Upon receipt of the message by implantable device 108, implantable
device 108 and server 102 can begin secure communication using
remote device 106 as a proxy.
[0034] In an aspect, the message transmitted from the server 102 to
the implantable device 108 via remote device 106 can restrict the
type of information exchange that has been authorized. For example,
the message can indicate and thus authorize secure data transfer
from implantable device 108 to remote device 106 yet deny data
transfer from remote device 106 to implantable device 108. In
another example, the message can indicate and thus authorize data
transfer of a first set of information (e.g., information rated as
mildly sensitive) yet deny data transfer of a second set of
information (e.g., information rated as highly sensitive).
[0035] According to this embodiment, data transferred between the
implantable device 108 and the remote device 106 is not displayed
at the remote device 106. On the contrary, the server 102 receives,
processes and displays information communicated to and from the
implantable device 108. In an aspect, the only way the remote
device 106 would then be authorized to view and/or program
information on implantable device 108 would be if it were
authorized by server 102. This could be accomplished by entering
user information associated with an account on the remote device
106 in response to a request by the remote device to communicate
with the implantable device 108. Therefore, the remote device 106
would be paired directly with server 102 and indirectly with the
implantable device 108.
[0036] Identification information for remote device 106 and/or
implantable device 108 can include but is not limited to: a code,
password, personal identification number (PIN) or ID number.
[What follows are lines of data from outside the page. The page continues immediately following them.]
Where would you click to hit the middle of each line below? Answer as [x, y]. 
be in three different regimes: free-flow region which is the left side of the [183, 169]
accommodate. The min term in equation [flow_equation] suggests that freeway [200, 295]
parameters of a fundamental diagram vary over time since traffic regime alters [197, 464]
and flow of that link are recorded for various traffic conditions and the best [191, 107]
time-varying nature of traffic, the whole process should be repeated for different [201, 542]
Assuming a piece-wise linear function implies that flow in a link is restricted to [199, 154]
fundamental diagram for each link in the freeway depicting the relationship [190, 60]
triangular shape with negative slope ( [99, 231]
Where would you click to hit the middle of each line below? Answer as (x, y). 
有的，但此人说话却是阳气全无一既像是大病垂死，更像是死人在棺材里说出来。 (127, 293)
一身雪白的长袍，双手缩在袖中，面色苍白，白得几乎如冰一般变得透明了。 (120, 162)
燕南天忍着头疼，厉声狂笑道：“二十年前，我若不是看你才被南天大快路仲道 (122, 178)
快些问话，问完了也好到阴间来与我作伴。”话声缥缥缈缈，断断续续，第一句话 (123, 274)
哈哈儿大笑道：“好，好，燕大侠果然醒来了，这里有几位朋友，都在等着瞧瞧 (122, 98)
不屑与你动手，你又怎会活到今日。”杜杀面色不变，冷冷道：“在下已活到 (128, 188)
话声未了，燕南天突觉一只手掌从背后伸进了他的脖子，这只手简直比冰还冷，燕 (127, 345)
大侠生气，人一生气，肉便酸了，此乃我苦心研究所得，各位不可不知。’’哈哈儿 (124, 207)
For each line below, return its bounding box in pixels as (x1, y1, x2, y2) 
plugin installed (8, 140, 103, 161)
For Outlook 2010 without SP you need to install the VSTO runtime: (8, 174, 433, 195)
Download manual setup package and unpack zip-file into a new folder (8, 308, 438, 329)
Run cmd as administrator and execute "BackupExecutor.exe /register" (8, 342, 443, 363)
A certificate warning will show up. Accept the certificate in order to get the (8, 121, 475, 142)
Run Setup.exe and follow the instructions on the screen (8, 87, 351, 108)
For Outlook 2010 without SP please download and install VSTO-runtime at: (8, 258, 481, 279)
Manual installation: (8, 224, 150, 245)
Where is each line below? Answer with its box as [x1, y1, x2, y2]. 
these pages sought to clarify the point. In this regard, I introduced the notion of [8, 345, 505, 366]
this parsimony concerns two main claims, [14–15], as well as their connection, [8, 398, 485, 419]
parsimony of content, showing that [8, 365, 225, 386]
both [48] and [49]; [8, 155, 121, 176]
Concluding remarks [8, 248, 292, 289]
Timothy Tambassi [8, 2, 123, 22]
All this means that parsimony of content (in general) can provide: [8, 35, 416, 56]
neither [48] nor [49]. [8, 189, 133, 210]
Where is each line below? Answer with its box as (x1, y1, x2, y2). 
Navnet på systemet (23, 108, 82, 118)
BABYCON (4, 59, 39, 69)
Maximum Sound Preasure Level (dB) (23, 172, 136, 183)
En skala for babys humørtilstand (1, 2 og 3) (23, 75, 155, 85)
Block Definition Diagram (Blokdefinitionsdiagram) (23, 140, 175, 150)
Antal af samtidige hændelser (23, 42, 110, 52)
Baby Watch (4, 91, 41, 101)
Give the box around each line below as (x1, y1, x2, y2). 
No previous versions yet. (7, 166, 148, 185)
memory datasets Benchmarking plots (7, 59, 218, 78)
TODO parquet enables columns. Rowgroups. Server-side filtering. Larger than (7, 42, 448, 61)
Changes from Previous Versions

In
another aspect, identification information can includes a digital
certificate assigned to implantable device 108 or remote device
106. In yet another aspect, the identification information can
include private keys and/or public keys associated with a public
key infrastructure (PKI). In particular, the identification
information for implantable device 108 can include a secret or
private key associated with the implantable device and required for
user authorization in association with a public key.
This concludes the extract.